Still others, like Erwin, don’t see that policies are at fault. “I would say the consumer hasn’t chosen to make a great decision yet,” he says. “When you’ve been made aware of it, and you’ve declined it, who’s at fault? The broker’s done their job.”

Homeowners’ responsibility

Even if brokers have done their job, consumers must choose to purchase the insurance. Unfortunately, they don’t always choose wisely.

“Consistently, consumers are surprised that, following a loss, they may not be covered, their coverage may be limited, or they may have different sub-limits.”

While many brokers say their consumers’ purchases of overland flood insurance have increased, particularly since the recent downpours in Ottawa-Gatineau and Windsor, the statistics prove otherwise.

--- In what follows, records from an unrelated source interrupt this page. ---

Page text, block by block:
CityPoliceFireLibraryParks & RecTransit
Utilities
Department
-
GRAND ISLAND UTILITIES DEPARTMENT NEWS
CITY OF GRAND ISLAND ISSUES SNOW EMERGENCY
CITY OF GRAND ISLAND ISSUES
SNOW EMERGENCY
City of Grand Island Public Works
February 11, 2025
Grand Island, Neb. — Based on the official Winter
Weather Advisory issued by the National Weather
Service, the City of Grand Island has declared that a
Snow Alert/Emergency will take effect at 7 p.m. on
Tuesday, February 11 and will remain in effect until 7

According to a University of Waterloo study, 83% of Canadians believe homeowners are responsible for their own personal protection. However, less than 30% of respondents have used “property-level flood protection,” such as sump pumps or waterresistant materials in their basements to protect their homes from flooding. And 50% say they wouldn’t bother buying overland water insurance.

Tremblay says homeowners should have a sump pump with a backwater valve installed in their homes. Unfortunately, they’re expensive to install, so many don’t do it.

Boland agrees. “They are costly, but again, if you have this in and you’re able to get your insurance coverage for much less— because insurance companies give big discounts for these—then over the years you’ve already paid for that,” she says, adding that, in Windsor, homeowners can get up to an $800 rebate if they have a backwater valve installed. “The savings over the next couple of years would pay for it. And then there’s the fact you have peace of mind that you’re covered.”

1.7 million
Canadian households are at risk of overland flooding

Source: The Intact Centre on Climate Adaptation

Unfortunately, with the severity of these storms, even a sump pump won’t necessarily keep the water away. “I talked to one of my clients who still had damage, but he only had six inches [of water],” says Tremblay. “He was saying had he not had his pumps working overtime, he probably would have had three feet.”

Government’s role

While homeowners can take preventative measures and insurers can do their best to sell overland flood and sewer backup, sometimes flooding is the fault of the infrastructure.

It’s not necessarily that infrastructures are falling apart; rather, they’re simply not able to move the amount of water that’s now falling.

“We’re facing a change in climate that’s impacting our communities, so we have to look at how to adapt. Part of our role at IBC as well is to reach out to government and help them understand what our consumers are seeing,” Karageorgos says.

“Government at the federal, provincial, and municipal levels need to be aware of the work that needs to be done on their behalf, too,” he continues. “Infrastructure is an issue.”

“These are 12-to 15-minute rainstorms dropped on you, and the older systems just can’t handle that amount,” Boland says. “You can’t expect insurance companies to keeping paying for this over and over and over.”

While governments have been there to bail out some homeowners, Tremblay says it isn’t a replacement for insurance. “We don’t want people to say, ‘Well, there’s government funding in place.’ You can’t hang your hat on that.”

Still, Karageorgos says the greatest challenge when it comes to overland flooding is that certain regions are at a higher risk than others.

“Some areas may be uninsurable from the perspective that the risk is so great that the premium is so large and consumers may not be able to afford it or companies are not willing to offer it,” he says, noting that Canada is behind some of the other G8 nations with national flood programs.